### DATA LISTING:

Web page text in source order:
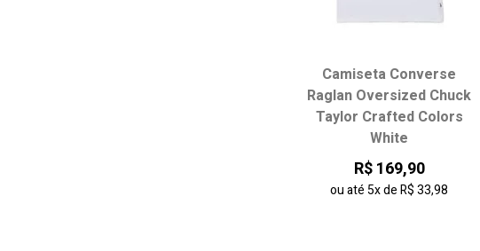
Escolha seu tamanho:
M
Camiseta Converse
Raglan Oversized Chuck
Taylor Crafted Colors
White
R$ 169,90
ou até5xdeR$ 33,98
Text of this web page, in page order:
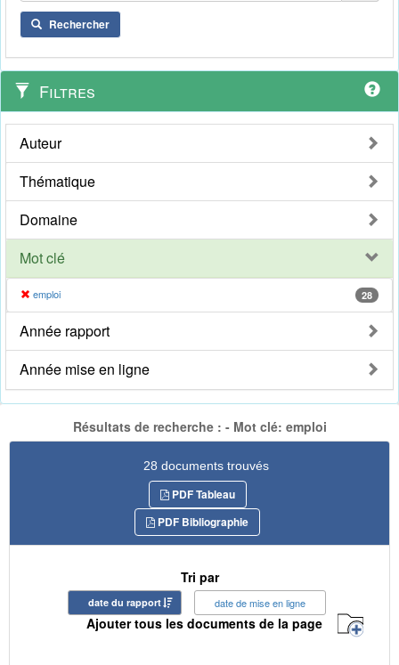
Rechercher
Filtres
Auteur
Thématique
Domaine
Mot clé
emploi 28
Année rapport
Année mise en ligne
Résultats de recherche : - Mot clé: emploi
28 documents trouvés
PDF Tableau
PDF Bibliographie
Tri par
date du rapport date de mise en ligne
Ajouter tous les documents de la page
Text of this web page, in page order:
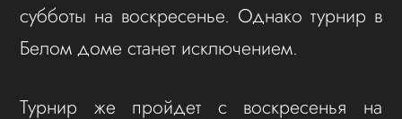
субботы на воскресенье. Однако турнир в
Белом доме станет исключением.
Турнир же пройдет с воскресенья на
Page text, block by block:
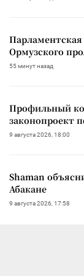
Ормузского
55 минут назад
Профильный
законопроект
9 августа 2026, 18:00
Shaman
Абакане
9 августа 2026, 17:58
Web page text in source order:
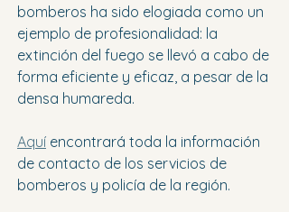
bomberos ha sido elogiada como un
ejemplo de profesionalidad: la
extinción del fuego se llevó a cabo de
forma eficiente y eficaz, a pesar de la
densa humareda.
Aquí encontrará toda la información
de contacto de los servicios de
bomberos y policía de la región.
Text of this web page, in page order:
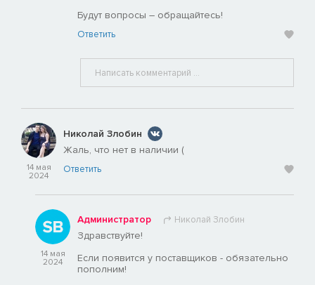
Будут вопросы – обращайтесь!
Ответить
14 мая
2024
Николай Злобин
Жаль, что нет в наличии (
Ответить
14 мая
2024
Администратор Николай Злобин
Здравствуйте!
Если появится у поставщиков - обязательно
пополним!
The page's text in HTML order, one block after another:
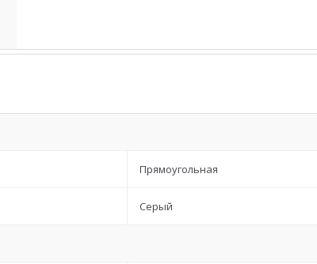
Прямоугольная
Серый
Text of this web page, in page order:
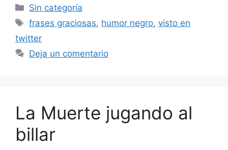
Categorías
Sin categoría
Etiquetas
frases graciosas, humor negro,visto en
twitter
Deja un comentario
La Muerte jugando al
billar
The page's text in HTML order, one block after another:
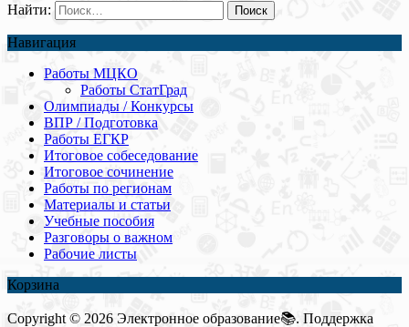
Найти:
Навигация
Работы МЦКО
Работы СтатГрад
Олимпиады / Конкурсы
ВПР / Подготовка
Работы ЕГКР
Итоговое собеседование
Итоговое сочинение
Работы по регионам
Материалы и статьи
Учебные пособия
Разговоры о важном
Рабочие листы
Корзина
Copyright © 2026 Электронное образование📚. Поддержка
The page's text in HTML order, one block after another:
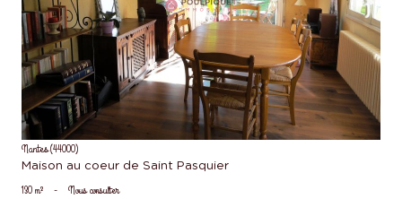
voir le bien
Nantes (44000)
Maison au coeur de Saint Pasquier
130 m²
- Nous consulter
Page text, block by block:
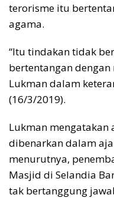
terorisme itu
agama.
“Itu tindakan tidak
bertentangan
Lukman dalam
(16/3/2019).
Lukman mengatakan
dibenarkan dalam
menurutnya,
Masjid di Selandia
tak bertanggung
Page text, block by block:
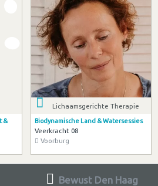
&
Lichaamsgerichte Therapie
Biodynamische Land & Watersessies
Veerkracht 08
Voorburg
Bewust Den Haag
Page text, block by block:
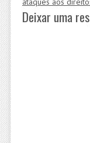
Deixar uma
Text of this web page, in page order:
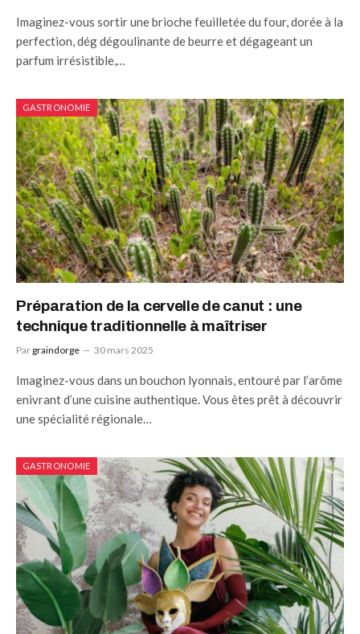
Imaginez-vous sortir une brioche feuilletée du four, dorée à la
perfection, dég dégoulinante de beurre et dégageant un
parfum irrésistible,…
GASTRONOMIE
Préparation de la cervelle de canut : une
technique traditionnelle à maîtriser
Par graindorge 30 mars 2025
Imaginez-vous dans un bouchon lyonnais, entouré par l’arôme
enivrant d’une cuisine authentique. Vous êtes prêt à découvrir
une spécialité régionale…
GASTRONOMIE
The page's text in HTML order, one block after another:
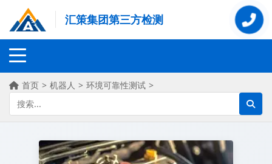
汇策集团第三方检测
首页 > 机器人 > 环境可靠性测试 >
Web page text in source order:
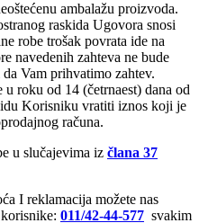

### WORK ORDER:
Keeping every word as it is, write out all the data and omit the pictures.

### RESPONSE TO THE TASK:
Web page text in source order:
Escolha seu tamanho:
M
Camiseta Converse
Raglan Oversized Chuck
Taylor Crafted Colors
White
R$ 169,90
ou até5xdeR$ 33,98
Text of this web page, in page order:
Rechercher
Filtres
Auteur
Thématique
Domaine
Mot clé
emploi 28
Année rapport
Année mise en ligne
Résultats de recherche : - Mot clé: emploi
28 documents trouvés
PDF Tableau
PDF Bibliographie
Tri par
date du rapport date de mise en ligne
Ajouter tous les documents de la page
Text of this web page, in page order:
субботы на воскресенье. Однако турнир в
Белом доме станет исключением.
Турнир же пройдет с воскресенья на
Page text, block by block:
Ормузского
55 минут назад
Профильный
законопроект
9 августа 2026, 18:00
Shaman
Абакане
9 августа 2026, 17:58
Web page text in source order:
bomberos ha sido elogiada como un
ejemplo de profesionalidad: la
extinción del fuego se llevó a cabo de
forma eficiente y eficaz, a pesar de la
densa humareda.
Aquí encontrará toda la información
de contacto de los servicios de
bomberos y policía de la región.
Text of this web page, in page order:
Будут вопросы – обращайтесь!
Ответить
14 мая
2024
Николай Злобин
Жаль, что нет в наличии (
Ответить
14 мая
2024
Администратор Николай Злобин
Здравствуйте!
Если появится у поставщиков - обязательно
пополним!
The page's text in HTML order, one block after another:
Прямоугольная
Серый
Text of this web page, in page order:
Categorías
Sin categoría
Etiquetas
frases graciosas, humor negro,visto en
twitter
Deja un comentario
La Muerte jugando al
billar
The page's text in HTML order, one block after another:
Найти:
Навигация
Работы МЦКО
Работы СтатГрад
Олимпиады / Конкурсы
ВПР / Подготовка
Работы ЕГКР
Итоговое собеседование
Итоговое сочинение
Работы по регионам
Материалы и статьи
Учебные пособия
Разговоры о важном
Рабочие листы
Корзина
Copyright © 2026 Электронное образование📚. Поддержка
The page's text in HTML order, one block after another:
voir le bien
Nantes (44000)
Maison au coeur de Saint Pasquier
130 m²
- Nous consulter
Page text, block by block:
terorisme itu
agama.
“Itu tindakan tidak
bertentangan
Lukman dalam
(16/3/2019).
Lukman mengatakan
dibenarkan dalam
menurutnya,
Masjid di Selandia
tak bertanggung
Page text, block by block:
&
Lichaamsgerichte Therapie
Biodynamische Land & Watersessies
Veerkracht 08
Voorburg
Bewust Den Haag
Page text, block by block:
Deixar uma
Text of this web page, in page order:
Imaginez-vous sortir une brioche feuilletée du four, dorée à la
perfection, dég dégoulinante de beurre et dégageant un
parfum irrésistible,…
GASTRONOMIE
Préparation de la cervelle de canut : une
technique traditionnelle à maîtriser
Par graindorge 30 mars 2025
Imaginez-vous dans un bouchon lyonnais, entouré par l’arôme
enivrant d’une cuisine authentique. Vous êtes prêt à découvrir
une spécialité régionale…
GASTRONOMIE
The page's text in HTML order, one block after another:
汇策集团第三方检测
首页 > 机器人 > 环境可靠性测试 >
Web page text in source order:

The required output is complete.